On est allés voir des adolescentes enceintes dans des maisons maternelles pour prendre conscience de cette situation. Le film est basé sur l’improvisation, mais il y a eu un gros travail en amont avec le réalisateur Guillaume Senez et les comédiens. Le fait d’être tous solidaires et de bien s’entendre nous a beaucoup aidés.

Maxime est soudainement confronté à la vie adulte, c’est un peu ce que vous avez vécu en étant acteur?
Oui, je suis très souvent en relation avec des adultes, ça fait grandir plus vite. Avec les garçons de mon âge, on n’a pas les mêmes centres d’intérêt, eux sont encore à l’école. Du coup, j’ai surtout des potes plus âgés que moi.
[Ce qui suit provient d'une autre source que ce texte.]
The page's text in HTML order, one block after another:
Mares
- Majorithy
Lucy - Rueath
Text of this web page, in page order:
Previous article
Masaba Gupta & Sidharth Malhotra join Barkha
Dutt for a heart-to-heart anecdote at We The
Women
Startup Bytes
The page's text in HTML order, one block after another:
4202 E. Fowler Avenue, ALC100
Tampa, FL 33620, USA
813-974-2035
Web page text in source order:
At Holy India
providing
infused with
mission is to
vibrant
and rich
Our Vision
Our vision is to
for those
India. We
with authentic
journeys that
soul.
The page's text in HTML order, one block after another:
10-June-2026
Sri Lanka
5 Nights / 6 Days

En juin vous avez été un fils violent dans «Une mère», en mars vous serez un homosexuel dans «Quand on a 17 ans», d’André Téchiné, et actuellement il y a «Keeper». Ces rôles difficiles laissent-ils des traces?
Non, parce que quand un tournage s’arrête, on replonge tellement brutalement dans la vie réelle que la page se tourne automatiquement. J’aime interpréter des personnages éloignés de moi, c’est formidable pour un acteur.

Durant votre jeune carrière vous avez déjà partagé l’affiche avec des stars comme Mathilde Seigner ou Isabelle Huppert. Comment ça s’est passé?
Je n’ai pas baigné dans le milieu du cinéma avant d’en faire, je n’ai même pas une grande culture cinématographique, donc je n’admire pas les acteurs. Mais j’étais flatté et intimidé de tourner avec ces actrices. Jouer avec Sandrine Kiberlain pour André Téchiné, par exemple, a été une expérience fantastique. Elle a une telle présence face à la caméra! J’ai appris beaucoup de choses en côtoyant ces artistes.
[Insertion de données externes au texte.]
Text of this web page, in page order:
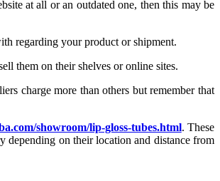
at all or an outdated one, then this may be
regarding your product or shipment.
them on their shelves or online sites.
charge more than others but remember that
showroom/lip-gloss-tubes.html. These
depending on their location and distance from
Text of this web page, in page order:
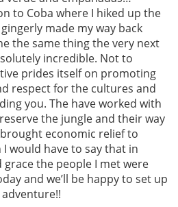
to Coba where I hiked up the
made my way back
the same thing the very next
incredible. Not to
prides itself on promoting
respect for the cultures and
you. The have worked with
the jungle and their way
economic relief to
would have to say that in
the people I met were
and we’ll be happy to set up
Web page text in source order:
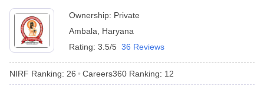
Ownership: Private
Ambala
Haryana
Rating: 3.5/5 36 Reviews
NIRF Ranking: 26 Careers360 Ranking: 12
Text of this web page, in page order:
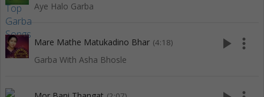
Aye Halo Garba
Mare Mathe Matukadino Bhar (4:18)
Garba With Asha Bhosle
play_arrow more_vert
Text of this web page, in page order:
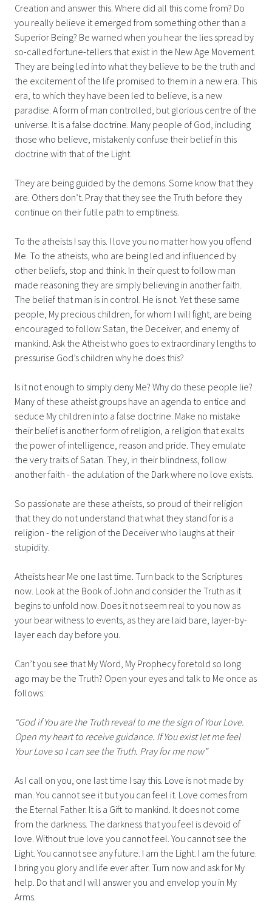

Vous avez été découvert dans la rue par la réalisatrice Ursula Meier qui vous a engagé dans «Home». En y pensant, vous vous dites que c’était quand même une chance incroyable!
Oui. Je me baladais à Ouchy lors du triathlon de Lausanne, il y avait des centaines de gamins et c’est moi qui ai été choisi! À l’époque, je n’avais aucune idée de ce qu’était le cinéma. En grandissant, j’ai pris conscience que c’était un vrai travail, avec des responsabilités, pas juste de la rigolade.

Vous vous réjouissez de jouer bientôt des rôles d’adultes?
Oui! J’aimerais camper plein de personnages différents, notamment participer à un film genre James Bond, ou un blockbuster. J’aimerais aller le plus loin possible. Pas pour être une star, je fais ce métier pour l’amour du cinéma et du jeu, l’aspect show-business ne m’intéresse pas. Ce que je veux, c’est bosser, je suis prêt à en baver. Si j’arrive à avoir une belle carrière, alors je l’aurai méritée et je pourrai être fier de moi.

Vous rêvez d’Hollywood?
Oui, comme la plupart des comédiens, même s’il faut garder les pieds sur terre. J’espère en tout cas continuer ma carrière en France.


Vous vivez entre ce pays et la Suisse?
Oui. Je ne suis pas encore prêt à aller habiter en France, du moins pas à Paris. Si je devais m’installer quelque part, ça serait à Bruxelles, une ville que j’adore. C’est calme, les gens sont sympas, ce n’est pas stressant comme Paris.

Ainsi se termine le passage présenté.